A partire da alcuni titoli di capitoli, come Madri, gli dovete tutto oppure L’impero del bambino e da altrettanti paragrafi eloquenti, tipo Maternità e ascetismo, La madre prima del padre, Il bambino prima della coppia, Il bambino prima della donna, si comprende senza il bisogno di ulteriori spiegazioni quale sia il pensiero della scrittrice: il bambino è un problema che assorbe totalmente la madre e le toglie tempo e risorse. Il figlio è il vero responsabile del fallimento della donna nella battaglia femminista per i pari diritti con l’uomo e per le stesse opportunità nel mondo del lavoro. Ci sarà sempre, per cause naturali, un handicap intrinseco alla donna e che le fa perdere punti sull’uomo: la sua maternità.

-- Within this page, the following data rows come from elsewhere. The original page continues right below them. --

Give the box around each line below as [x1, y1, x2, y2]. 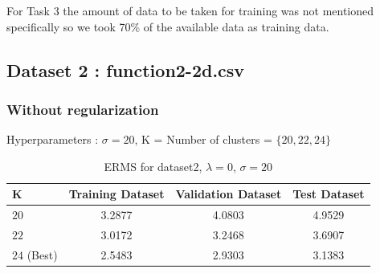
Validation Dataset [175, 185, 282, 202]
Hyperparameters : [6, 131, 99, 148]
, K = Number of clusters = [134, 131, 272, 148]
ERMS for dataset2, [104, 157, 202, 174]
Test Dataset [292, 185, 365, 202]
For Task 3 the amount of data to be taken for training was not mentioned [6, 2, 374, 18]
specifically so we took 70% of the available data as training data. [6, 18, 329, 35]
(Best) [27, 246, 58, 263]
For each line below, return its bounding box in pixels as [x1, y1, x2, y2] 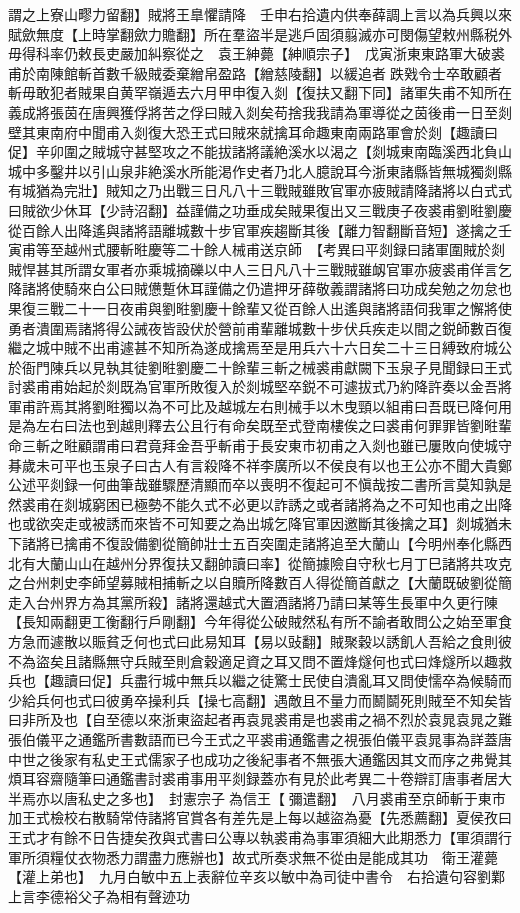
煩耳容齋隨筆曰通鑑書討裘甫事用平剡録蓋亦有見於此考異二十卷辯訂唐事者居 [8, 768, 498, 789]
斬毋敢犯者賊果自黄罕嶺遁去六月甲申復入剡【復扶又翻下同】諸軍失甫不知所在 [8, 82, 512, 103]
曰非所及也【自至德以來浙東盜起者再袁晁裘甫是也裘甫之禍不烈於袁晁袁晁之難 [8, 709, 512, 730]
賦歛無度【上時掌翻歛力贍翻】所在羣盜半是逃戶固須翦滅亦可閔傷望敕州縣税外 [8, 23, 512, 44]
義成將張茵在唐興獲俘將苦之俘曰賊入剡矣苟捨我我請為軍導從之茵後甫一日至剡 [8, 101, 512, 122]
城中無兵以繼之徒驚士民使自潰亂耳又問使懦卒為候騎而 [161, 670, 512, 691]
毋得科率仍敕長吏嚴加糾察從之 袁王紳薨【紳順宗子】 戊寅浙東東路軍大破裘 [8, 43, 505, 64]
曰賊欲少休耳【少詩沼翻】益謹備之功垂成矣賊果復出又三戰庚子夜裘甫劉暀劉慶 [8, 199, 512, 220]

Non è vero però – come accennavo sopra – che la madre perfetta non esista, così come ci racconta, nella traduzione italiana, il titolo del libro. Per la Badinter, infatti, la madre perfetta (storicamente) è quella francese, anche se questa perfezione, a dire il vero, avverte anch’essa le minacce della crisi economica e del ritorno al naturalismo. Le francesi hanno da sempre anteposto la donna alla madre: “Dal XVII secolo e soprattutto nel XVIII secolo, il modello femminile è lontano dall’esaurirsi nella maternità”; “Le aristocratiche,
libere dalle preoccupazioni materiali, furono le prime a praticare l’arte di vivere senza figli. Dal XIII secolo tutte le donne dell’alta borghesia affidavano sistematicamente i loro figli appena nati alle balie. Ma è nel XVIII secolo che il fenomeno si estende a tutti gli strati della società urbana”; “La società intera approvava questa pratica e le donne stesse non sembravano lamentarsene. Al contrario, numerose testimonianze dell’epoca mostrano che se ne felicitavano. Perché, oltre al fatto che il bambino costituisce un ostacolo alla loro vita sessuale, è anche, a ogni età, un fastidio per i loro piaceri e la loro vita mondana” (pp. 155-156).
Insomma, per la studiosa femminista, la donna del secolo dei Lumi, che poteva liberarsi dal fardello della maternità, non esauriva la propria identità nell’essere madre. E oggi, ancora più di prima, grazie all’ “invenzione” (francese, guarda caso) dei nidi e delle scuole materne, grazie al biberon e alle formule artificiali, grazie alla pillola anticoncezionale, la donna può scegliere quando e come diventare madre. Ovvero, grazie al cielo, può restare donna (culturalmente, socialmente, professionalmente, cioè con questi connotati “alti”) senza rinunciare (se proprio lo desidera) ad essere madre.
Ma che tipo di madre, mi chiedo? Di un tipo che delega, che non si occupa in prima persona della prole perché ha da pensare a cose più importanti di poppanti mocciosi e affamati e che riguardano, in una parola, una mondanità in cui non è contemplato – questa è la verità – spazio alcuno per i figli.